## DATASET ENTRIES
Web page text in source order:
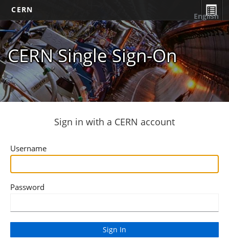
CERN
CERN Single Sign-On
English
Sign in with a CERN account
Username
Password
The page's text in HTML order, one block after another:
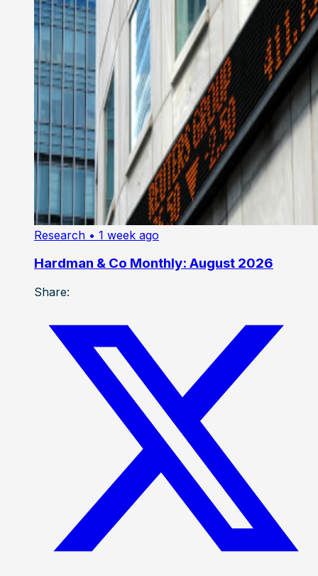
Research • 1 week ago
Hardman & Co Monthly: August 2026
Share:
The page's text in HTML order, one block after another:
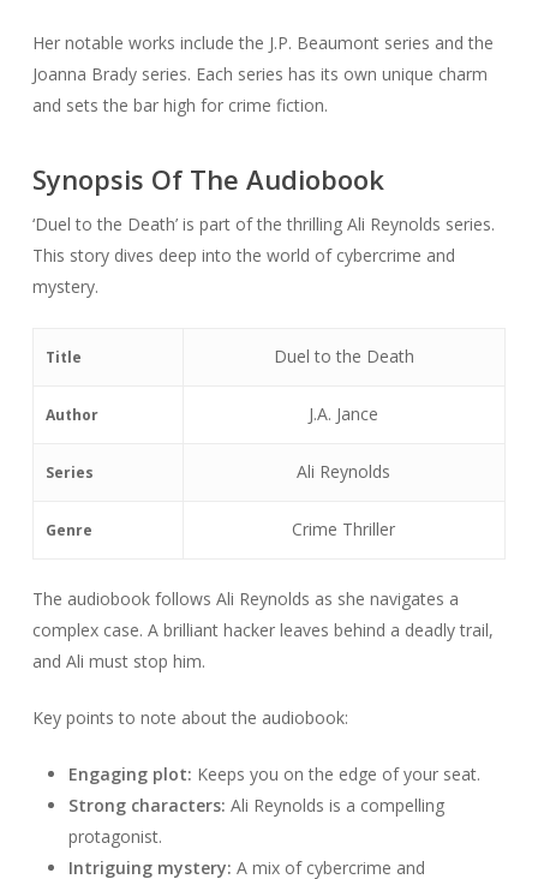
Her notable works include the J.P. Beaumont series and the
Joanna Brady series. Each series has its own unique charm
and sets the bar high for crime fiction.
Synopsis Of The Audiobook
‘Duel to the Death’ is part of the thrilling Ali Reynolds series.
This story dives deep into the world of cybercrime and
mystery.
Title Duel to the Death
Author J.A. Jance
Series Ali Reynolds
Genre Crime Thriller
The audiobook follows Ali Reynolds as she navigates a
complex case. A brilliant hacker leaves behind a deadly trail,
and Ali must stop him.
Key points to note about the audiobook:
Engaging plot: Keeps you on the edge of your seat.
Strong characters: Ali Reynolds is a compelling
protagonist.
Intriguing mystery: A mix of cybercrime and
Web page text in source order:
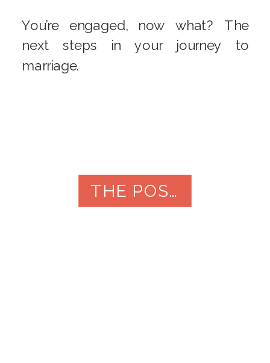
You’re engaged, now what? The
next steps in your journey to
marriage.
THE POST
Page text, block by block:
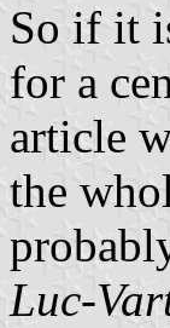
So if it
for a
article
the
Luc-
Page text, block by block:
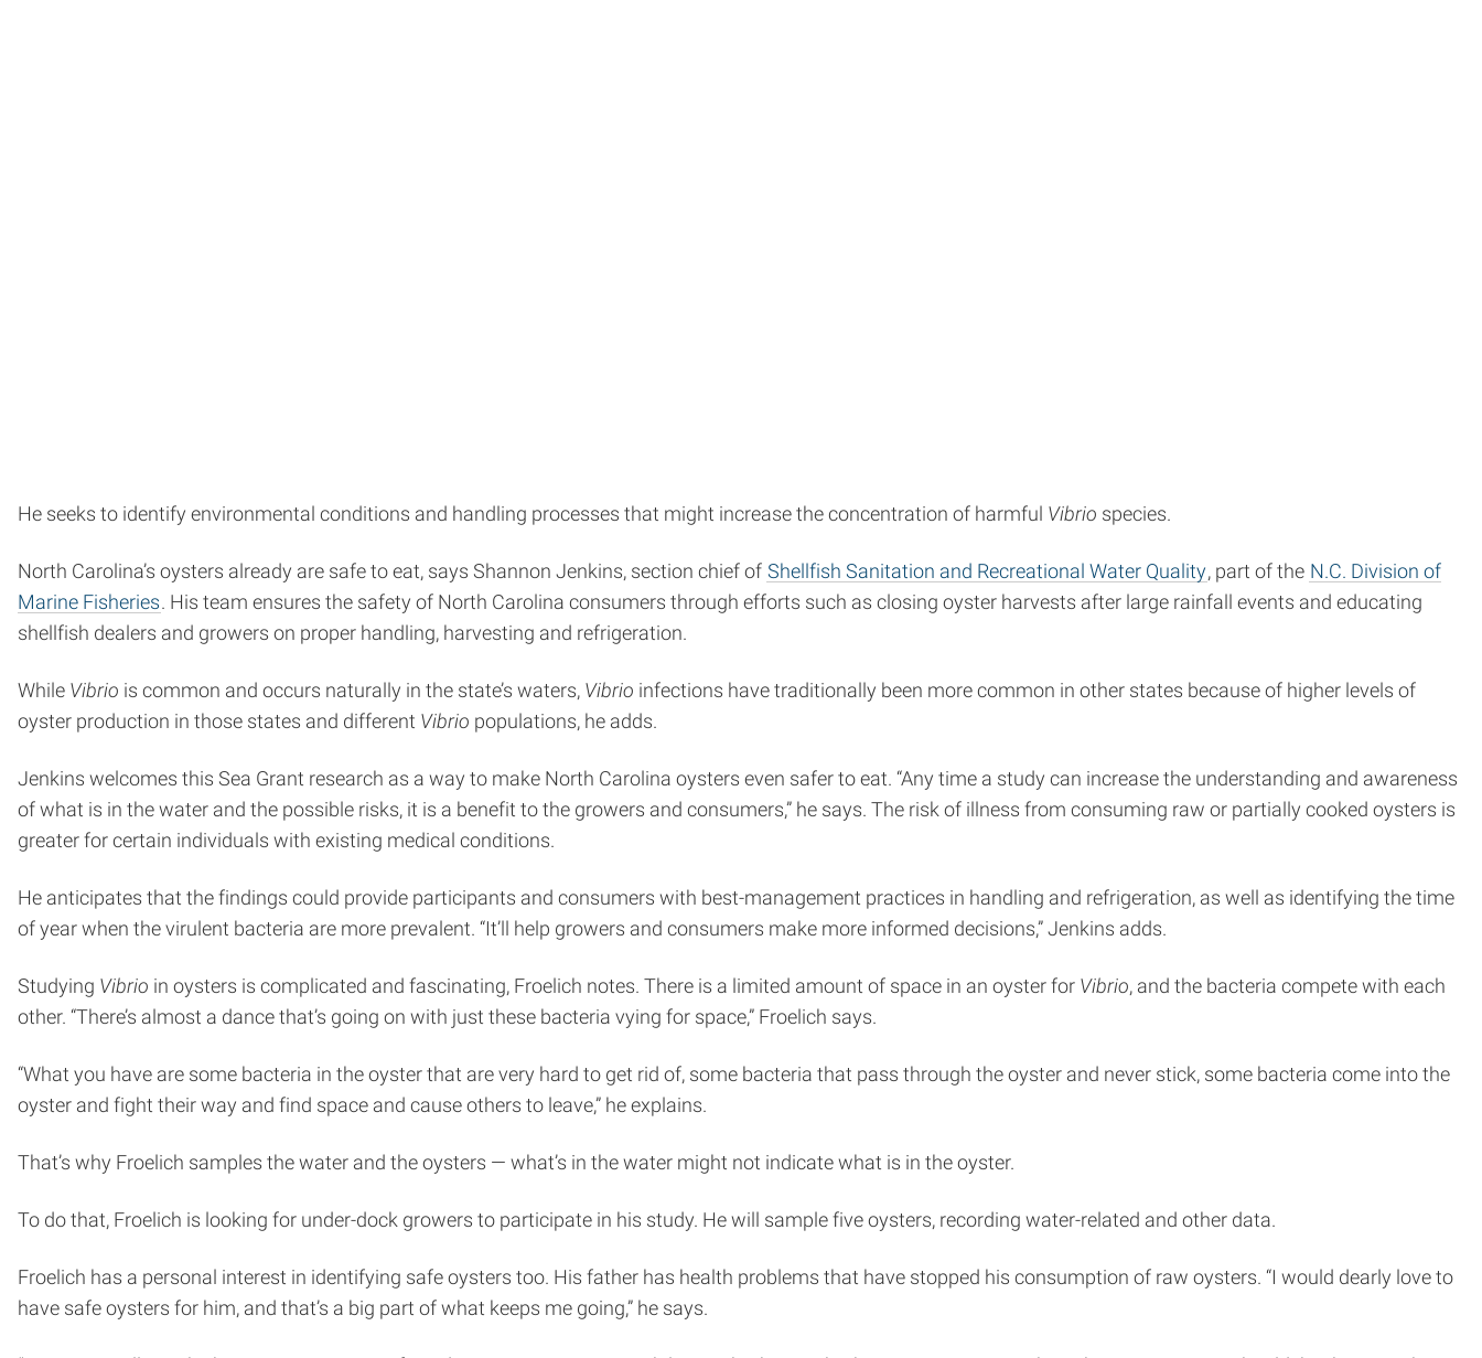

## BRIEF
In your copy of the listing above, every line must match exactly and no picture may appear.

## ANSWER TO THE EXERCISE
Web page text in source order:
CERN
CERN Single Sign-On
English
Sign in with a CERN account
Username
Password
The page's text in HTML order, one block after another:
Research • 1 week ago
Hardman & Co Monthly: August 2026
Share:
The page's text in HTML order, one block after another:
Her notable works include the J.P. Beaumont series and the
Joanna Brady series. Each series has its own unique charm
and sets the bar high for crime fiction.
Synopsis Of The Audiobook
‘Duel to the Death’ is part of the thrilling Ali Reynolds series.
This story dives deep into the world of cybercrime and
mystery.
Title Duel to the Death
Author J.A. Jance
Series Ali Reynolds
Genre Crime Thriller
The audiobook follows Ali Reynolds as she navigates a
complex case. A brilliant hacker leaves behind a deadly trail,
and Ali must stop him.
Key points to note about the audiobook:
Engaging plot: Keeps you on the edge of your seat.
Strong characters: Ali Reynolds is a compelling
protagonist.
Intriguing mystery: A mix of cybercrime and
Web page text in source order:
You’re engaged, now what? The
next steps in your journey to
marriage.
THE POST
Page text, block by block:
So if it
for a
article
the
Luc-
Page text, block by block:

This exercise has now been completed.